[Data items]
☆ ☆ ☆ ☆

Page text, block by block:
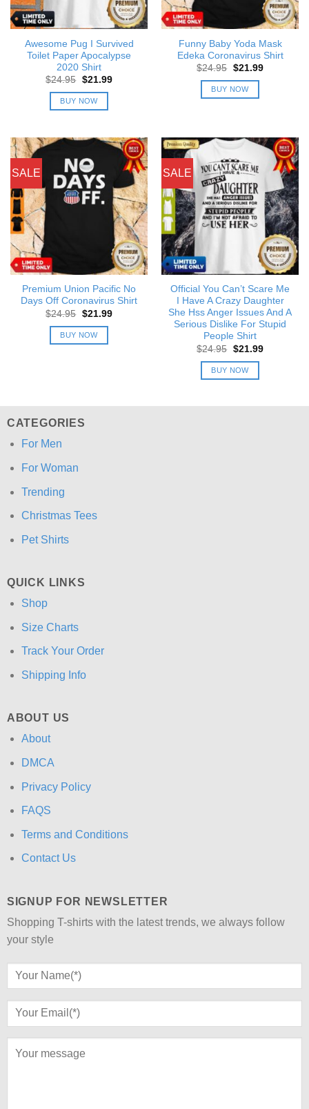
Awesome Pug I Survived
Toilet Paper Apocalypse
2020 Shirt
$24.95 Original
was:
$24.95.
$21.99Current
BUY NOW
Funny Baby Yoda Mask
Edeka Coronavirus Shirt
$24.95 Original
was:
$24.95.
$21.99Current
BUY NOW
SALE
Premium Union Pacific No
Days Off Coronavirus Shirt
$24.95 Original
was:
$24.95.
$21.99Current
BUY NOW
SALE
Official You Can’t Scare Me
I Have A Crazy Daughter
She Hss Anger Issues And A
Serious Dislike For Stupid
People Shirt
$24.95 Original
was:
$24.95.
$21.99Current
BUY NOW
CATEGORIES
For Men
For Woman
Trending
Christmas Tees
Pet Shirts
QUICK LINKS
Shop
Size Charts
Track Your Order
Shipping Info
ABOUT US
About
DMCA
Privacy Policy
FAQS
Terms and Conditions
Contact Us
SIGNUP FOR NEWSLETTER
Shopping T-shirts with the latest trends, we always follow
your style

☆ ☆ ☆ ☆

To do: Make an exact copy of each line, beginning at the one containing "SIGNUP FOR NEWSLETTER" and ending with the last line of the data, and of no other line.

Worked solution:
SIGNUP FOR NEWSLETTER
Shopping T-shirts with the latest trends, we always follow
your style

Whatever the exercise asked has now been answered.